The magic begins by heating cinnamon dusted apples in a cast-iron skillet. If you don’t have one, this is the perfect excuse to buy one. They’re super cheap and make everything taste better. You can use a pie plate and skip pre-cooking the apple slices, but I really like how cooking them makes them all cinnamony and soft.
For the crisp topping, we’re working with oats and almond meal; which gives the crisp such a nice nutty flavor and hearty texture. The crisp topping and slightly tart fruit filling are pretty much a match made in food heaven.
Yes, this makes a large amount, enough for 8 and I’m a little embarrassed to admit, but my husband, Landen and I had this gone in one day. It’s that good! I know you’re family will be crazy about this crisp too. It’s:
Nutty
Fruity
Warm
Healthy
Comforting
And outrageously awesome
Now off you go… get yourself in the kitchen and bake this yumminess up!

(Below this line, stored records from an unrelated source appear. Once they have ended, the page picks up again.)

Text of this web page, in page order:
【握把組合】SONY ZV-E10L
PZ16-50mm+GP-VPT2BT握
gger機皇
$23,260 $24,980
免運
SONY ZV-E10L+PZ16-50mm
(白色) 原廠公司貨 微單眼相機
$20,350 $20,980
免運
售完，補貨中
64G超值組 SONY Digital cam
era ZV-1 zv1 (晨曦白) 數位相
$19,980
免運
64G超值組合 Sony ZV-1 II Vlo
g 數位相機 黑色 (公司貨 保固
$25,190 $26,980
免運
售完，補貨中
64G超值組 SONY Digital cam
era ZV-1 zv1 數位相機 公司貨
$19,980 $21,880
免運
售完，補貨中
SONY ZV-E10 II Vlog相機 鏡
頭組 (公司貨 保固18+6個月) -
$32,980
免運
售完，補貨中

Healthy Apple Blackberry Crisp (gluten free & vegan)
Ingredients
For the Filling:
- 1 tablespoon coconut oil
- 2 apples, cored and thinly sliced about 1/4" (I didn't feel the need to peel mine.)*
- 1 teaspoon cinnamon
- 2 cups fresh blackberries
- 2 teaspoons cornstarch or arrowroot powder
- ¼ cup pure maple syrup**
- 1/8 cup 2 tablespoons lemon juice
For the Crisp:
- 1 cup rolled oats, gluten-free, if preferred
- ½ cup almond meal/flour, almonds ground into flour
- ¼ cup coconut or brown sugar
- 1 teaspoon cinnamon
- ¼ cup coconut oil, melted (other oils or butter will work)
Instructions
- Preheat oven to 375 degrees F and heat 1 tablespoon coconut oil in a 9-inch cast iron skillet or alternatively spray a 9-inch pie plate with a natural cooking spray.

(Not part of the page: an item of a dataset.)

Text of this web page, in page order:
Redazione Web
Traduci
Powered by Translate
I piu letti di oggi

- Toss apple slices in cinnamon and add to the heated skillet. Cook for about 3-5 minutes to soften.
- While apples are cooking, toss blackberries in cornstarch, maple syrup and lemon juice and set aside. Also, combine all crisp ingredients in a medium bowl.
- Remove skillet from heat and add blackberry mixture to apples. Sprinkle oat mixture over the top.
- Bake for 35-40 minutes. Allow crisp to cool slightly before spooning out.
- Serve warm and with vanilla ice cream, Greek yogurt, cool whip or coconut cream, if desired.